My GSD (female, spayed) is about a year and a half. We got her two months ago from a friend's friend's coworker's sister's uncle etc. who heard we were looking for a dog. She's been perfect in every way... except one.

Addie is really, REALLY interested in other dogs. It can be a problem because she loves to sniff and sniff and sniff even when the other dogs are no longer interested in her. But she's very friendly and playful off leash (seems like appropriate playing, doesn't bully other dogs) or when she's on a loose leash and being allowed to greet and play.

But when we're out on a walk and come across another dog, it's like night and day. She turns into a barking, lunging nightmare.

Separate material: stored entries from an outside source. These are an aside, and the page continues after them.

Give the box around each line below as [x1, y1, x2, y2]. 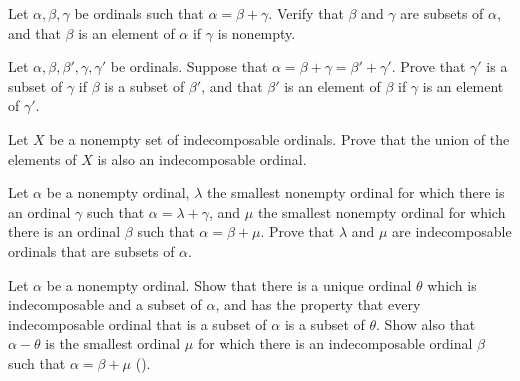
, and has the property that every [215, 294, 421, 315]
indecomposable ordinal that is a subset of [8, 313, 267, 334]
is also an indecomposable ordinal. [97, 148, 307, 169]
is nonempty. [217, 22, 296, 43]
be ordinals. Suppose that [110, 56, 268, 77]
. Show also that [376, 313, 476, 334]
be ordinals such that [74, 3, 204, 23]
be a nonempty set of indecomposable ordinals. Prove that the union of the [49, 128, 510, 149]

She's very loud and won't stop until we finally drag her back into the house. Even when the other dog is out of sight she will continue to whine. 

Everyone in the neighborhood crosses the street when they see us coming! I feel terribly because she's not really DA (or at least I don't think so), but she definitely seems that way to everyone else.

How can I get the neighbors to stop hating us and stop my arms from being torn out of their sockets?  Thank you to all!


----------



## MyHans-someBoy (Feb 23, 2013)

My suggestion may not be terribly popular with some people, but...my GSD, Hans, was about the same age as your dog when I first adopted him and took him to training. Did not have an aggressive bone in his body. Happy to see people, but so super happy to see another dog on a leash going down the sidewalk that his behavior was nothing short of embarrassing! His reaction to other dogs turned out to be the worst problem he initially had. After trying to redirect his behavior (can you say IMPOSSIBLE?) and trying to correct with a prong collar, the trainer, who had an e collar but literally had not had to use it on a dog in many years, finally suggested it might be the best bet. It turns out it only took two sessions with it and it was only used on Hans once each session. Hans finally got the "big" picture and no longer behaves like an idiot around other dogs. 
The final straw that led to the use of the e-collar was when I was walking down the sidewalk during training and Hans saw a puppy being walked across the street. The pup completely ignored Hans, but Hans just went crazy- I thought I was going to be pulled into the street. The trainer told me to heel him and keep walking. There was NO way!
The trainer then took him over to a vacant lot and put him through many, many commands to try to get him under control. The trainer is a big guy at 6'5" and 250 lbs. He could barely control him. We both realized then that a little something extra was needed. 
I do want to stress that the trainer did not believe Hans wanted to hurt the other dogs- he simply gets too amped up when can't get to them to meet them.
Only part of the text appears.